Development of tumor selective viral vectors and development of surgical procedures for the regional treatment of malignant neoplasms

Summary:

The laboratory is developing viral vectors which can be administered systemically to a tumor-bearing host, and selectively target tumor cells for the expression of genes for enzyme/prodrug therapy and local immune responses. We have shown that a vaccinia virus which has a deletion in the thymidine kinase gene specifically replicates in tumor tissue in vivo and expresses high levels of a marker gene selectively in tumor cells. This selective expression can be translated into improved survival and cures when the virus expresses either the cytosine deaminase gene (converts nontoxic 5-FC to toxic 5-FU) or purine nucleoside phosphorylase gene (converts nontoxic 6-MPDR to toxic 6-MP) in a murine model of hepatic metastases from colorectal cancer. In addition, treatment with the prodrug can rescue the mice from toxic effects of the virus. We have now isolated a vaccinia mutant which has a deletion in both the thymidine kinase and vaccinia growth factor (VGF) genes.

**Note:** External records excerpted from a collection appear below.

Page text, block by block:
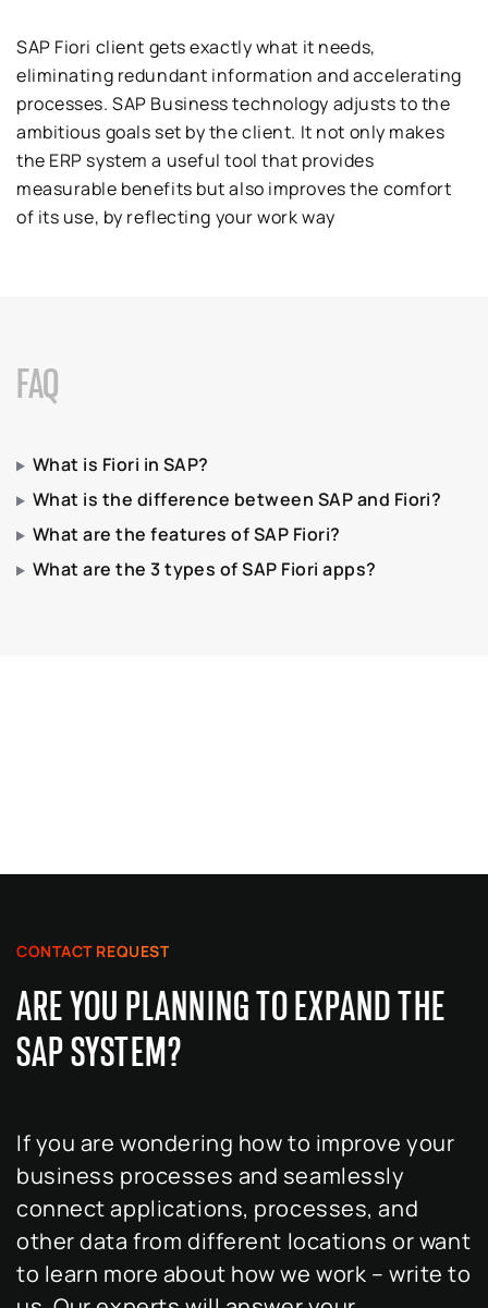
SAP Fiori client gets exactly what it needs,
eliminating redundant information and accelerating
processes. SAP Business technology adjusts to the
ambitious goals set by the client. It not only makes
the ERP system a useful tool that provides
measurable benefits but also improves the comfort
of its use, by reflecting your work way
FAQ
What is Fiori in SAP?
What is the difference between SAP and Fiori?
What are the features of SAP Fiori?
What are the 3 types of SAP Fiori apps?
CONTACT REQUEST
ARE YOU PLANNING TO EXPAND THE
SAP SYSTEM?
If you are wondering how to improve your
business processes and seamlessly
connect applications, processes, and
other data from different locations or want
to learn more about how we work – write to
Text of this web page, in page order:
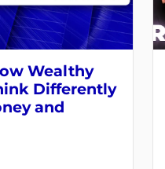
Wealthy
Differently
and
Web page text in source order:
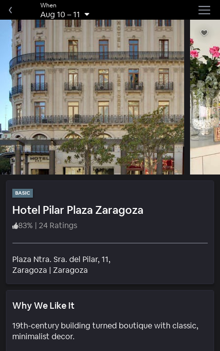
When
Aug 10 –11
BASIC
Hotel Pilar Plaza Zaragoza
83% | 24 Ratings
Plaza Ntra. Sra. del Pilar, 11,
Zaragoza | Zaragoza
Why We Like It
19th-century building turned boutique with classic,
minimalist decor.
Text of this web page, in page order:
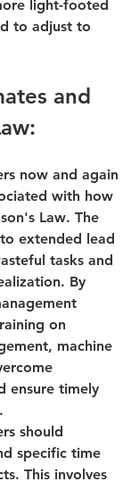
light-footed
to adjust to
and
now and again
with how
Law. The
extended lead
tasks and
By
on
machine
ensure timely
should
specific time
This involves

It has previously been shown that a deletion in VGF markedly attenuates the virus in normal tissues, but replication in transformed cells is unaffected. This double mutant may allow for improved tumor selectivity and improved therapeutic results. We have completed a non-human primate study demonstrating the safety of this deleted vector in an isolated limb perfusion. In parallel with the study of new virus is the development of more potent and specific enzyme/prodrug systems. We are constructing a virus which expresses a fusion gene combining a secreted B-lactamase and the scFv against a melanoma antigen. B-lactamase can convert nontoxic cephalosporin conjugated chemotherapeutic agents into toxic agents. This protein may expand the toxic effect beyond the cells expressing the gene, while maintaining specificity for melanoma.

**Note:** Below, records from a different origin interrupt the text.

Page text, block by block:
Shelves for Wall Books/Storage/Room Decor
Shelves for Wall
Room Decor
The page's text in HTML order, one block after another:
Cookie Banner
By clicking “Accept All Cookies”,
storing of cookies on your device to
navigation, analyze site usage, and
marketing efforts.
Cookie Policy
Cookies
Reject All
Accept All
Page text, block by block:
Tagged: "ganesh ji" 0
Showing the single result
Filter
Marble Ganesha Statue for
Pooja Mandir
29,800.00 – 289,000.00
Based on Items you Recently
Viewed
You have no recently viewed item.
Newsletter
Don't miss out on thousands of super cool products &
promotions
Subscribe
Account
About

Because neutralizing antibodies to vaccinia in patients immunized against small pox may prevent viral infection and gene expression, we are exploring other pox vectors which may have similar selectivity without cross reactivity. We have shown that the yaba like disease (YLD) virus can be grown in high titres in CV-1 cells, similar to vaccinia, and that it infects human cell lines. We have shown that it does not cross react with vaccinia antibodies. We have sequenced the YLD thymidine kinase gene and created a recombinant virus expressing a marker gene (green fluorescent protein). We have found that this recombinant YLD infects, replicates, and efficiently expresses genes in certain human tumors. We are in the process of testing this virus as a gene delivery vector in vivo with human tumors in nude mice.

We are also exploring other potential therapeutic transgenes that induce non-specific local inflammation which may lead to a bystander killing of un-infected tumor cells, including fas ligand, superantigen, and GmCSF.

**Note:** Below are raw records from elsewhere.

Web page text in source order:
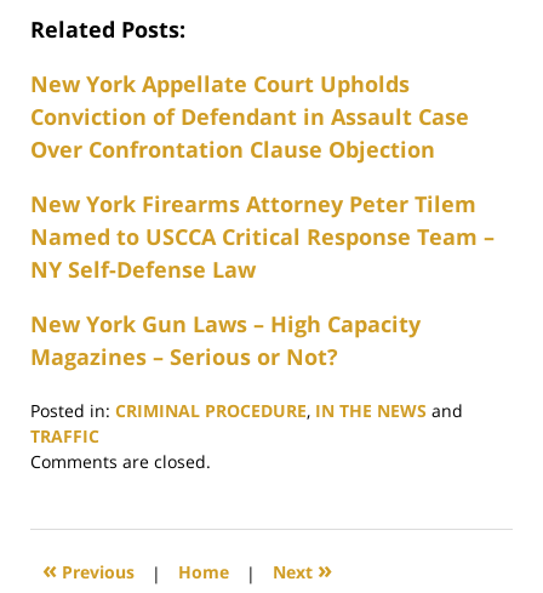
Related Posts:
New York Appellate Court Upholds
Conviction of Defendant in Assault Case
Over Confrontation Clause Objection
New York Firearms Attorney Peter Tilem
Named to USCCA Critical Response Team –
NY Self-Defense Law
New York Gun Laws – High Capacity
Magazines – Serious or Not?
Posted in: CRIMINAL PROCEDURE, IN THE NEWS and
TRAFFIC
Updated:
2017
6:05
Comments are closed.
« Previous | Home | Next »
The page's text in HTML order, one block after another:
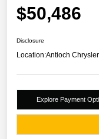
$50,486
Disclosure
Location:Antioch
Explore Payment

As part of our clinical effort in regional therapy for metastatic cancer, we have developed hyperthermic peritoneal perfusion for peritoneal carcinomatosis. This has been developed in a phase I trial with cisplatin delivered intraoperatively in the context of surgical debulking and hyperthermia. Extensive cisplatin pharmacokinetics have been performed, describing this system. This has been extended to include post-operative dwell chemotherapy with paclitaxel and 5-FU, and a phase I trial escalating these agents in the early post-operative period has been completed. We are now testing it in a trial for peritoneal mesothelioma, mucinous appendiceal cancer, and colon cancer with peritoneal metastases. The most promising results have been seen with peritoneal mesothelioma, where many patients have had complete resolution of ascites, prolonged disease free intervals, and responses to re-treatment.

We are also developing a simplified technique for isolated liver perfusion for patients with unresectable metastatic tumors in the liver. We originally described a 75 to 80 percent response rate for various histologies after a single 60-minute perfusion with melphalan and TNF. We have continued to use melphalan alone with similar response rates, and in some cases have included a post-operative infusional regimen of FUDR/leucovorin via an implantable pump in order to improve the durability of the response. In colorectal cancer the median duration of response has been 14.5 months. This technique of isolated hepatic perfusion has taken a mean of 8 hours in the operating room and a hospital stay of 10 days. Our current goal is to simplify the procedure to allow for widespread applicability.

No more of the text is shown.